In case of haloacetyl-peptides, which contain various strong nucleophiles, one should be aware of possible side reactions of the nucleophiles with the haloacetyl moiety. This is a well-known problem especially for bromoacetylated-methionine (Met)-peptides [
31,
32,
33]. In this work we found similar instability issues for bromoacetylated-proline (Pro)-peptides. As an example, resin-bound MUC-1
32 was treated with piperidine to liberate the
N-terminus of the peptide sequence and this was reacted with a three-fold molar excess bromoacetic acid and DIC in NMP (
Scheme 6). After cleavage of the obtained peptide from the resin and deprotection with TFA/water (95:5) for 3 h at room temperature, the main product of the synthesis, instead of the expected haloacylated peptide, was a product with a molecular mass [M − 81] ([M − 81 + 2H]: calc.: 963.97; found: 964.09). This corresponds to a peptide with one less HBr, which was attributed to the diketopiperazine peptide derivative
35, obviously prepared by the nucleophilic attack of the
N-terminus group of alanine to the carbon atom that bears the bromine. This nucleophilic attack is possibly favored by the proximity of these atoms, which is due to the presence of proline just before the haloacid in the peptide chain (
Scheme 6).
4. Conclusions
Besides classical step-by-step synthesis, the convergent solid phase peptide synthesis (CSPPS) was used for the preparation of complex and difficult peptides and small proteins.
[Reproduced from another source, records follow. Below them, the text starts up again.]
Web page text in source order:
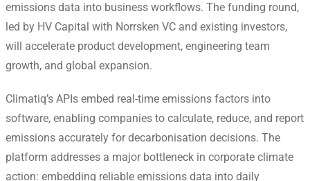
emissions data into business workflows. The funding round,
led by HV Capital with Norrsken VC and existing investors,
will accelerate product development, engineering team
growth, and global expansion.
Climatiq’s APIs embed real-time emissions factors into
software, enabling companies to calculate, reduce, and report
emissions accurately for decarbonisation decisions. The
platform addresses a major bottleneck in corporate climate
action: embedding reliable emissions data into daily
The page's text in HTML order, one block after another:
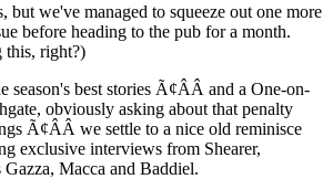
but we've managed to squeeze out one more
before heading to the pub for a month.
this, right?)
season's best stories Ã¢ÂÂ and a One-on-
obviously asking about that penalty
Ã¢ÂÂ we settle to a nice old reminisce
exclusive interviews from Shearer,
Gazza, Macca and Baddiel.
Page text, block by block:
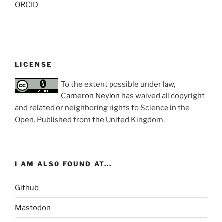
ORCID
LICENSE
To the extent possible under law,
Cameron Neylon has waived all copyright
and related or neighboring rights to Science in the
Open. Published from the United Kingdom.
I AM ALSO FOUND AT...
Github
Mastodon
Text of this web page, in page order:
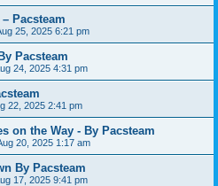
Pacsteam
25, 2025 6:21 pm
Pacsteam
24, 2025 4:31 pm
22, 2025 2:41 pm
on the Way - By Pacsteam
20, 2025 1:17 am
By Pacsteam
17, 2025 9:41 pm
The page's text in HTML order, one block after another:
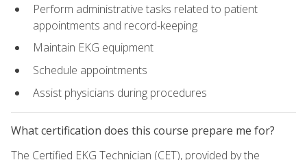
Perform administrative tasks related to patient
appointments and record-keeping
Maintain EKG equipment
Schedule appointments
Assist physicians during procedures
What certification does this course prepare me for?
The Certified EKG Technician (CET), provided by the
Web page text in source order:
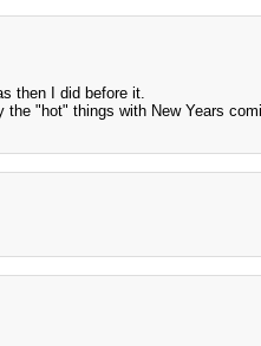
then I did before it.
the "hot" things with New Years
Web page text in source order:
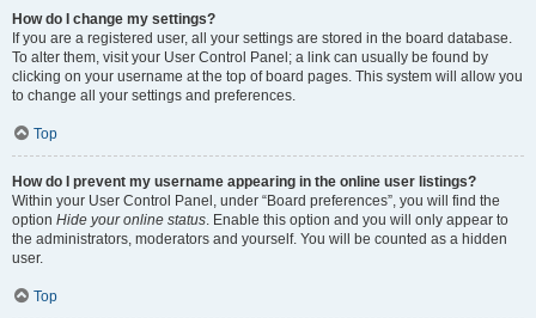
How do I change my settings?
If you are a registered user, all your settings are stored in the board database.
To alter them, visit your User Control Panel; a link can usually be found by
clicking on your username at the top of board pages. This system will allow you
to change all your settings and preferences.
Top
How do I prevent my username appearing in the online user listings?
Within your User Control Panel, under “Board preferences”, you will find the
option Hide your online status. Enable this option and you will only appear to
the administrators, moderators and yourself. You will be counted as a hidden
user.
Top
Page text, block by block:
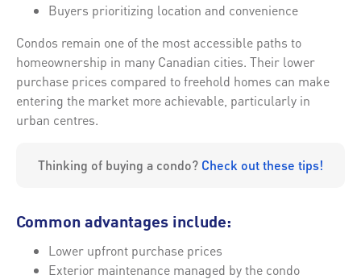
Buyers prioritizing location and convenience
Condos remain one of the most accessible paths to
homeownership in many Canadian cities. Their lower
purchase prices compared to freehold homes can make
entering the market more achievable, particularly in
urban centres.
Thinking of buying a condo? Check out these tips!
Common advantages include:
Lower upfront purchase prices
Exterior maintenance managed by the condo
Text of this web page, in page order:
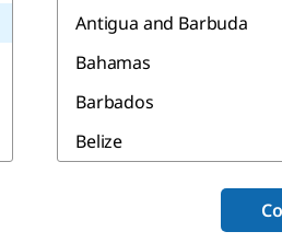
Antigua and Barbuda
Bahamas
Barbados
Belize
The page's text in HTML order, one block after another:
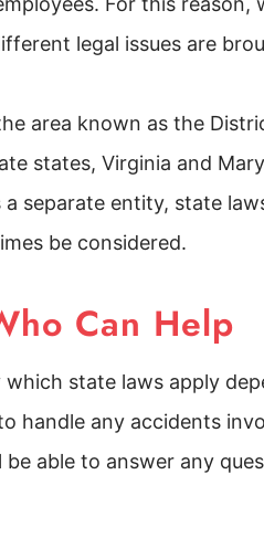
legal issues are
area known as the
states, Virginia and
separate entity, state
be considered.
Can Help
state laws apply
handle any accidents
able to answer any
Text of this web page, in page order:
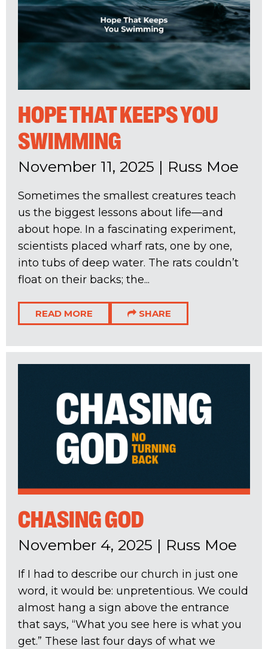
HOPE THAT KEEPS YOU
SWIMMING
November 11, 2025 | Russ Moe
Sometimes the smallest creatures teach
us the biggest lessons about life—and
about hope. In a fascinating experiment,
scientists placed wharf rats, one by one,
into tubs of deep water. The rats couldn’t
float on their backs; the...
READ MORE SHARE
CHASING GOD
November 4, 2025 | Russ Moe
If I had to describe our church in just one
word, it would be: unpretentious. We could
almost hang a sign above the entrance
that says, “What you see here is what you
get.” These last four days of what we

Peptides where the amide bond is replaced by its CH2–S isostere (thioether containing peptides) are very important peptide mimetics. Thus, we were interested in the synthesis of thioether containing peptides by convergent methods.
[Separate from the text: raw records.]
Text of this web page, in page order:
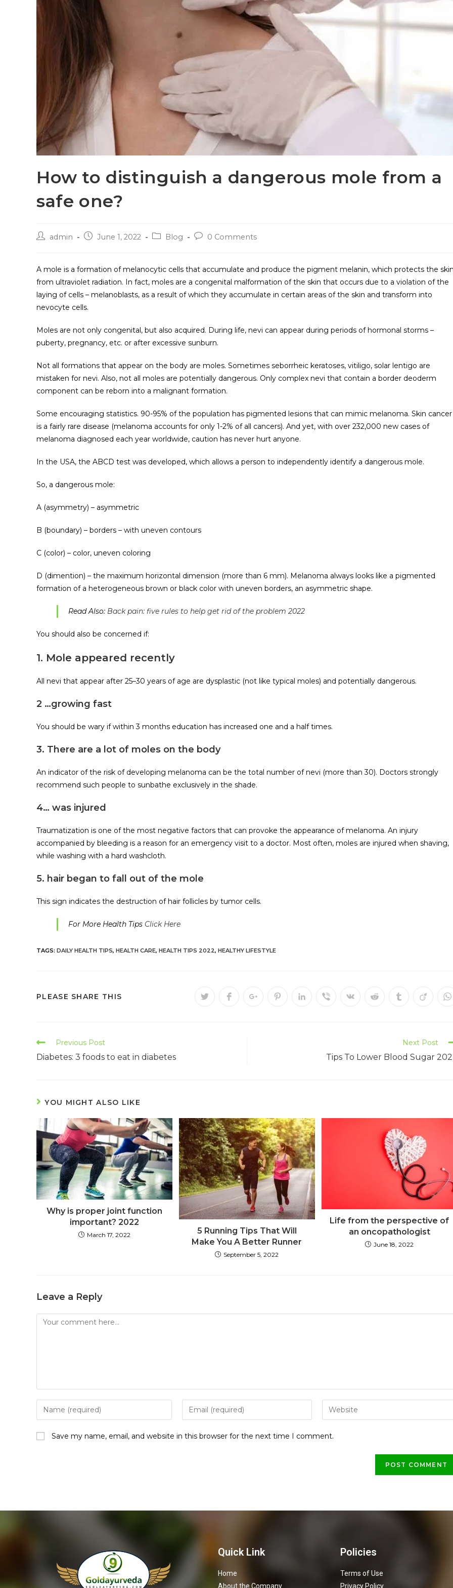
How to distinguish a dangerous mole from a
safe one?
admin June 1, 2022 Blog 0 Comments
A mole is a formation of melanocytic cells that accumulate and produce the pigment melanin, which protects the
from ultraviolet radiation. In fact, moles are a congenital malformation of the skin that occurs due to a violation of the
laying of cells – melanoblasts, as a result of which they accumulate in certain areas of the skin and transform into
nevocyte cells.
Moles are not only congenital, but also acquired. During life, nevi can appear during periods of hormonal storms –
puberty, pregnancy, etc. or after excessive sunburn.
Not all formations that appear on the body are moles. Sometimes seborrheic keratoses, vitiligo, solar lentigo are
mistaken for nevi. Also, not all moles are potentially dangerous. Only complex nevi that contain a border deoderm
component can be reborn into a malignant formation.
Some encouraging statistics. 90-95% of the population has pigmented lesions that can mimic melanoma. Skin cancer
is a fairly rare disease (melanoma accounts for only 1-2% of all cancers). And yet, with over 232,000 new cases of
melanoma diagnosed each year worldwide, caution has never hurt anyone.
In the USA, the ABCD test was developed, which allows a person to independently identify a dangerous mole.
So, a dangerous mole:
A (asymmetry) – asymmetric
B (boundary) – borders – with uneven contours
C (color) – color, uneven coloring
D (dimention) – the maximum horizontal dimension (more than 6 mm). Melanoma always looks like a pigmented
formation of a heterogeneous brown or black color with uneven borders, an asymmetric shape.
Read Also: Back pain: five rules to help get rid of the problem 2022
You should also be concerned if:
1. Mole appeared recently
All nevi that appear after 25–30 years of age are dysplastic (not like typical moles) and potentially dangerous.
2 …growing fast
You should be wary if within 3 months education has increased one and a half times.
3. There are a lot of moles on the body
An indicator of the risk of developing melanoma can be the total number of nevi (more than 30). Doctors strongly
recommend such people to sunbathe exclusively in the shade.
4… was injured
Traumatization is one of the most negative factors that can provoke the appearance of melanoma. An injury
accompanied by bleeding is a reason for an emergency visit to a doctor. Most often, moles are injured when shaving,
while washing with a hard washcloth.
5. hair began to fall out of the mole
This sign indicates the destruction of hair follicles by tumor cells.
For More Health Tips Click Here
TAGS: DAILY HEALTH TIPS, HEALTH CARE, HEALTH TIPS 2022, HEALTHY LIFESTYLE
PLEASE SHARE THIS
Previous Post
Diabetes: 3 foods to eat in diabetes
Next Post
Tips To Lower Blood Sugar
YOU MIGHT ALSO LIKE
Why is proper joint function
important? 2022
March 17, 2022
5 Running Tips That Will
Make You A Better Runner
September 5, 2022
Life from the perspective of
an oncopathologist
June 18, 2022
Leave a Reply
Save my name, email, and website in this browser for the next time I comment.
Quick Link
Home
About the Company
Policies
Terms of Use
Privacy Policy
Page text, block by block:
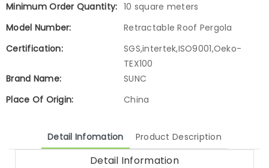
Minimum Order Quantity: 10 square meters
Model Number:
Retractable Roof Pergola
Certification:
SGS,intertek,ISO9001,Oeko-
TEX100
Brand Name:
SUNC
Place Of Origin:
China
Detail Infomation Product Description
Detail Information

Comparing the methods discussed, route C (
Scheme 3) offers significant advantages, over routes A and B, for the preparation of thioether containing peptides, mainly because the condensation of the thiol-peptide fragment
20 with the resin-bound bromoacetyl peptide
12 proceeds faster than: (i) the use of the thioether containing building block
8 in SPPS (
Scheme 1; route A), or (ii) the condensation of the thioether containing peptide
9 with the peptide fragment
10 (
Scheme 1; route A) or (iii) the condensation of the thiol-containing peptide fragment
14 with the peptide fragment
15 (
Scheme 2; route B).
Regarding the synthesis of the thiol-peptide fragment 20, in case that acid sensitive (cleaved under acidic solutions ≤1% TFA) amino acid side chain protecting groups are needed in the peptide sequence, we suggest its synthesis through reductive cleavage from resin 19, instead of its acidic cleavage from resin 18 (by which the acid labile protecting group would be cleaved).
In contrary, routes B and C, which were based on the synthesis of the resin-bound haloacylated peptide 12, have to be avoided when the sequence of 12 contains various strong nucleophiles, which may react with the haloacetyl moiety. This is a well-known problem for bromoacetylated-Met-peptides and we proved that bromoacetylated-Pro-peptides also suffered from instability issues, by their conversion to the corresponding diketopiperazine peptide derivatives. In this case, route A should be preferred, as in this route the thioether formation is performed on the resin-bound esterified haloacid 5, thus, amino acids have not yet been introduced into the peptide sequence, avoiding the nucleophilic attack on the haloacetyl moiety by the nucleophilic groups that are present in the peptide chain of routes B and C.